Fortunately, we can! I hacked a continuations plugin for ErlyWeb that lets you write Seaside-style code so fans of this programming style would feel at home with ErlyWeb. (This is all done in 105 lines of code :) ) Before I explain how the plugin works, I’ll show you how to create an ErlyWeb controller that implements the the Arc challenge using this plugin:
-module(said_controller).
-compile(export_all).
-import(continuations, [ask/2, confirm/2, pr/1]).
index(A) ->
continuations:do(
A, fun(K) ->
Name = ask(K, "name"),
confirm(K, "click here"),
pr(["your name: ", Name])
end).
This may seem more verbose than the Seaside code because of the module declarations at the top, but the “meat” is about the same. (I could make this code even smaller by integrating continations.erl deep into ErlyWeb, which would remove the explicit call to continuations:do(). However, I didn’t want to go too far with this proof of concept.)

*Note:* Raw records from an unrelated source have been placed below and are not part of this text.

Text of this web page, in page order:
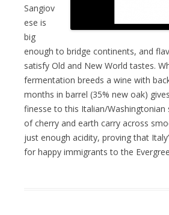
Sangiov
ese is
big
enough to bridge continents, and
satisfy Old and New World tastes.
fermentation breeds a wine with
months in barrel (35% new oak)
finesse to this Italian/Washingtonian
of cherry and earth carry across
just enough acidity, proving that
for happy immigrants to the
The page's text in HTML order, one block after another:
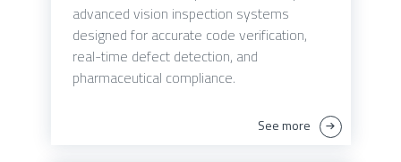
advanced vision inspection systems
designed for accurate code verification,
real-time defect detection, and
pharmaceutical compliance.
See more
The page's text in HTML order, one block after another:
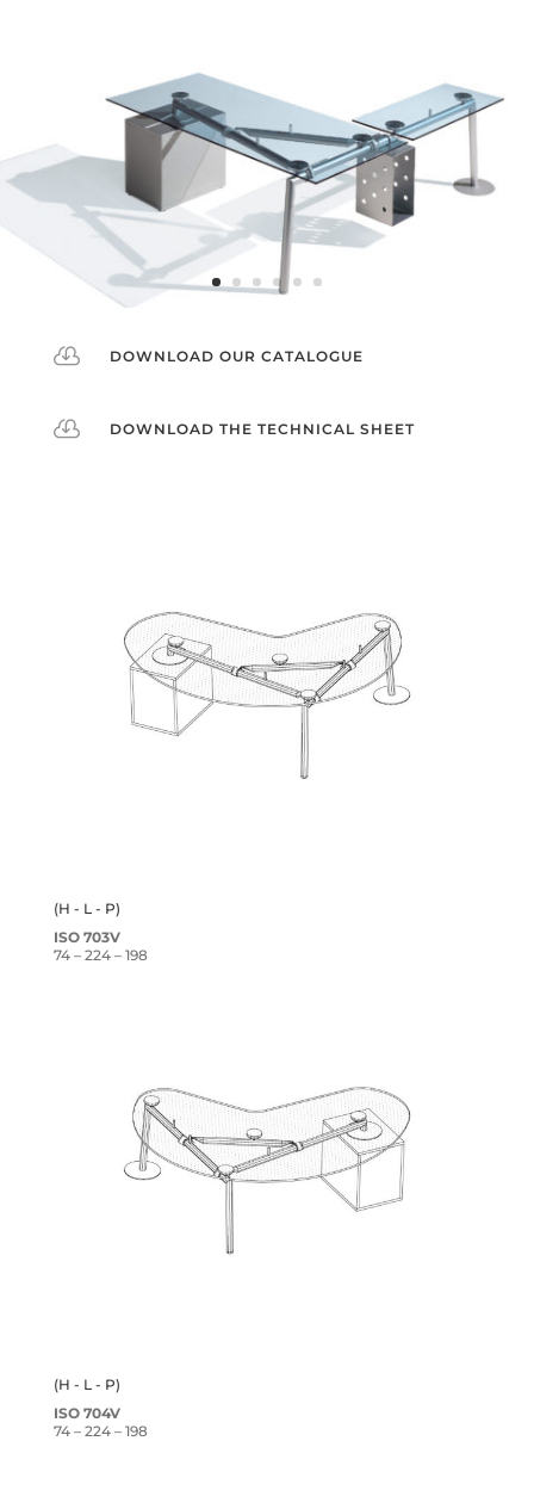
 DOWNLOAD OUR CATALOGUE
 DOWNLOAD THE TECHNICAL SHEET
(H - L - P)
ISO 703V
74 – 224 – 198
(H - L - P)
ISO 704V
74 – 224 – 198
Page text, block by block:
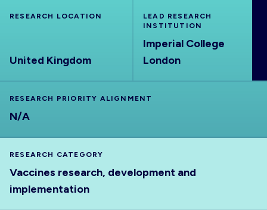
RESEARCH LOCATION
United Kingdom
LEAD RESEARCH
INSTITUTION
Imperial College
London
RESEARCH PRIORITY ALIGNMENT
N/A
RESEARCH CATEGORY
Vaccines research, development and
implementation
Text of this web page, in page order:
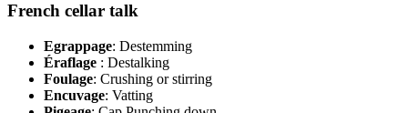
French cellar talk
Egrappage: Destemming
Éraflage : Destalking
Foulage: Crushing or stirring
Encuvage: Vatting
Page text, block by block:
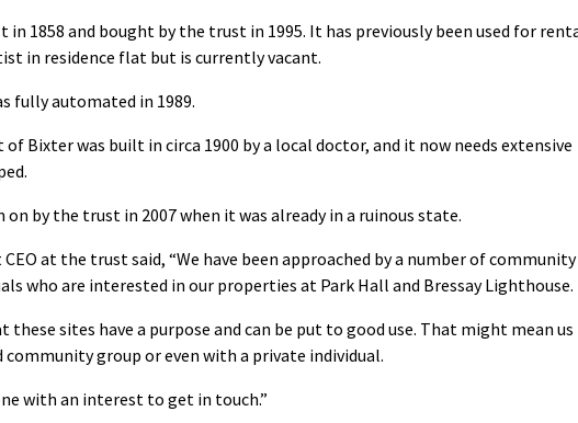
in 1858 and bought by the trust in 1995. It has previously been used for
in residence flat but is currently vacant.
fully automated in 1989.
Bixter was built in circa 1900 by a local doctor, and it now needs extensive
on by the trust in 2007 when it was already in a ruinous state.
at the trust said, “We have been approached by a number of community
who are interested in our properties at Park Hall and Bressay Lighthouse.
these sites have a purpose and can be put to good use. That might mean us
group or even with a private individual.
with an interest to get in touch.”

How does this work? Using concurrency, of course! For each “continuation”, the plugin spawns a process and registers it in a Mnesia table according to a randomly generated key. The key (K) is encoded in the URLs to which the <form> and <a> tags point. When a request arrives, continuations:do() looks up the process in Mnesia and sends it a message of the type {A, self()}. The process does some work and sends back in reply the HTML to be rendered, and waits for the next message. The web server process receives the rendered HTML and sends it to the client using the normal ErlyWeb mechanisms.
If a process doesn’t receive a message in 10 seconds, it dies and removes itself from the Mnesia table, which provides automatic garbage collection to stale sessions.
You can get the code for continuations.erl here. Just remember it’s a proof of concept and I don’t recommend using it in a production environment.
(Before you use it in your application, make sure you call continuations:start().)
Final word: IMO, although continuations help write more natural code in certain multi-page interactions, most of the logic in web applications involves rendering dynamic pages for RESTful URLs. So, if your web framework doesn’t support continuations, don’t worry about it too much. It’s likely the code for your application wouldn’t be dramatically smaller if you could write it with the use of continuations. (That said, take my advice with a grain of salt. I haven’t used a continuations based framework to build a real application, so I may be missing something.)